Wie die Europäische Umweltagentur EEA kürzlich feststellte, ist dies aber bei Weitem nicht überall der Fall. Die Fachleute haben die gesamteuropäische Situation in acht wichtigen Bereichen der Abfallwirtschaft untersucht und kamen zu dem Schluss, dass das Recycling nur bei Aluminium, Papier und Glas wirklich gut klappt. In den Bereichen Holz, Kunststoffe, Bioabfall, Bau- und Abbruchmaterial sowie Textilien gibt es hingegen nur unzureichend funktionierende Sekundärrohstoffmärkte (www.eea.eu). Die Gründe dafür sind vielfältig; eine große Rolle spielt häufig die fehlende Standardisierung von Sekundärrohstoffen, sodass die Nachfrage nach Rezyklaten relativ gering ist und diese nicht selten zu minderwertigeren Produkten verarbeitet werden. Oder verbrannt werden. Oder sogar auf einer Deponie landen.
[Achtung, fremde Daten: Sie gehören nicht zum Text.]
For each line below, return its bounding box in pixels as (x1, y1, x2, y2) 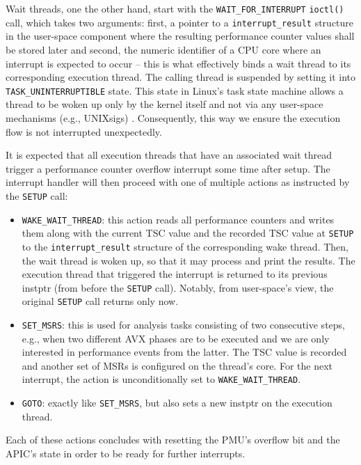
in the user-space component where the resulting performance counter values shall (6, 29, 355, 43)
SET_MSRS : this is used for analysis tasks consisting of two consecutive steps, (22, 317, 345, 332)
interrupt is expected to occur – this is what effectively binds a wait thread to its (6, 56, 351, 70)
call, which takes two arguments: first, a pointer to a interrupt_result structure (6, 15, 354, 29)
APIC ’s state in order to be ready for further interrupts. (6, 446, 246, 460)
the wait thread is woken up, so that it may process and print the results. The (22, 253, 355, 267)
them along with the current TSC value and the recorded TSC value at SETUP (22, 226, 354, 240)
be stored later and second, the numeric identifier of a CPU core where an (6, 42, 321, 56)

Das Thema Kreislaufwirtschaft ist sehr eng mit dem Klimaschutz verquickt. Wie in der EEA-Studie ausgeführt wird, könnten z. B. durch eine völlige Umstellung der Schwerindustrie auf ein Kreislaufsystem weltweit 3,6 Mrd. Tonnen CO2 pro Jahr eingespart werden – das entspricht fast neun Prozent der menschengemachten Treibhausgasemissionen.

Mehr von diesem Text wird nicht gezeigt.